Among the most consequential aspects of the judgment was its rejection of the familiar claim that judges operating under authoritarian regimes have “no choice.” By refusing to legitimize judicial surrender, Justice Isa dismantled the jurisprudence of necessity that has long distorted Pakistan’s constitutional order. The message was unambiguous: constitutional fidelity is not conditional, even in the face of coercion.
The judgment was further strengthened by the concurring observations of Justice Manzoor Ahmad Malik, who emphasized the institutional cost of judicial failure. When courts lend themselves to political ends, the damage extends far beyond individual cases, it corrodes public trust and weakens the rule of law itself. Crucially, he distinguished between the finality of judgments and their correctness, clarifying that while finality may serve legal stability, it cannot confer moral or constitutional legitimacy.
This distinction allowed the Court to acknowledge historic injustice without unsettling the present legal order. It affirmed that constitutional courts bear not only the duty to decide cases, but also the responsibility to speak when past decisions have undermined fundamental rights. The concurrence of the remaining judges transformed the ruling into a collective act of institutional introspection.
The correction of history in the Bhutto case could not restore a life unjustly taken, nor erase decades of institutional damage. But it achieved something indispensable: it restored constitutional conscience. It affirmed that even delayed justice has meaning, and that acknowledging past wrongs strengthens, rather than weakens, the legitimacy of judicial institutions.
This judgment remains operative, and the principles it articulates remain urgent. The questions it raises, about judicial independence, executive overreach, and constitutional courage,are not confined to the past. They continue to define the present. Courts derive legitimacy not from power or precedent alone, but from an unwavering commitment to justice.
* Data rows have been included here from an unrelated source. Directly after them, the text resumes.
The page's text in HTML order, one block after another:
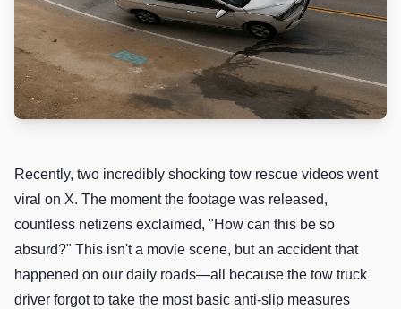
Recently, two incredibly shocking tow rescue videos went
viral on X. The moment the footage was released,
countless netizens exclaimed, "How can this be so
absurd?" This isn't a movie scene, but an accident that
happened on our daily roads—all because the tow truck
driver forgot to take the most basic anti-slip measures
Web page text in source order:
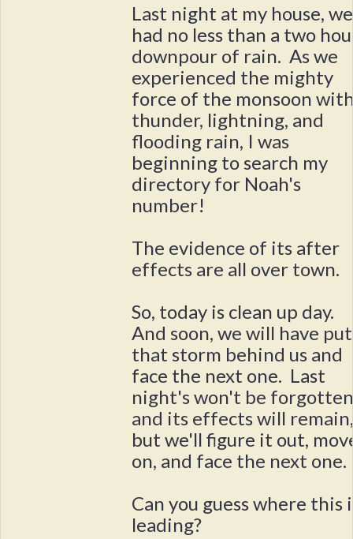
Last night at my house, we
had no less than a two
downpour of rain. As we
experienced the mighty
force of the monsoon
thunder, lightning, and
flooding rain, I was
beginning to search my
directory for Noah's
number!
The evidence of its after
effects are all over town.
So, today is clean up day.
And soon, we will have put
that storm behind us and
face the next one. Last
night's won't be
and its effects will
but we'll figure it out,
on, and face the next one.
Can you guess where this
leading?
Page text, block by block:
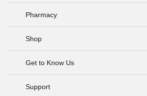
Pharmacy
Shop
Get to Know Us
Support
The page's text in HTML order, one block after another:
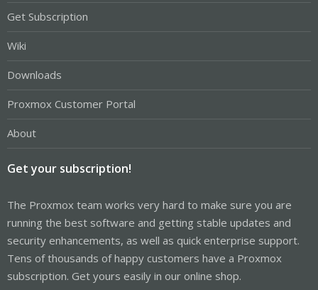
Get Subscription
Wiki
Downloads
Proxmox Customer Portal
About
Get your subscription!
The Proxmox team works very hard to make sure you are
running the best software and getting stable updates and
security enhancements, as well as quick enterprise support.
Tens of thousands of happy customers have a Proxmox
subscription. Get yours easily in our online shop.
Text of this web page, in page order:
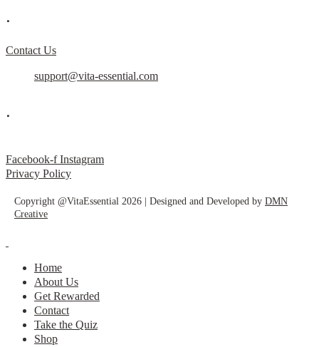
.
Contact Us
support@vita-essential.com
.
Facebook-f Instagram
Privacy Policy
Copyright @VitaEssential 2026 | Designed and Developed by DMN
Creative
Home
About Us
Get Rewarded
Contact
Take the Quiz
Shop
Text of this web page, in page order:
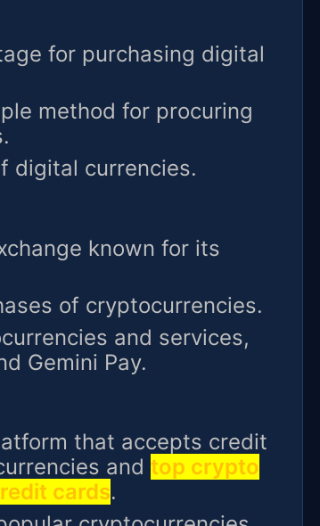
for purchasing digital
method for procuring
digital currencies.
known for its
of cryptocurrencies.
and services,
Gemini Pay.
that accepts credit
and top crypto
cards.

History has now written two chapters in the Bhutto case. One belongs to those who surrendered the Constitution to expediency, allowing fear and bias to eclipse justice. The other belongs to those who, decades later, had the courage to name injustice for what it was.
In the final accounting, that distinction will endure. By correcting the judicial record of one of Pakistan’s darkest constitutional moments, Chief Justice Qazi Faez Isa demonstrated that courts may err, but they are not condemned to remain silent. When they find the courage to confront their own past, they do more than correct history, they restore the moral foundation on which justice itself depends.
If history remembers Shaheed Bhutto as a great leader unjustly hanged, it will remember Justice Faez Isa as the judge who removed a dark stain from Pakistan’s higher judiciary, ensured that history spoke the truth, and ended the fiction that injustice could be mistaken for law.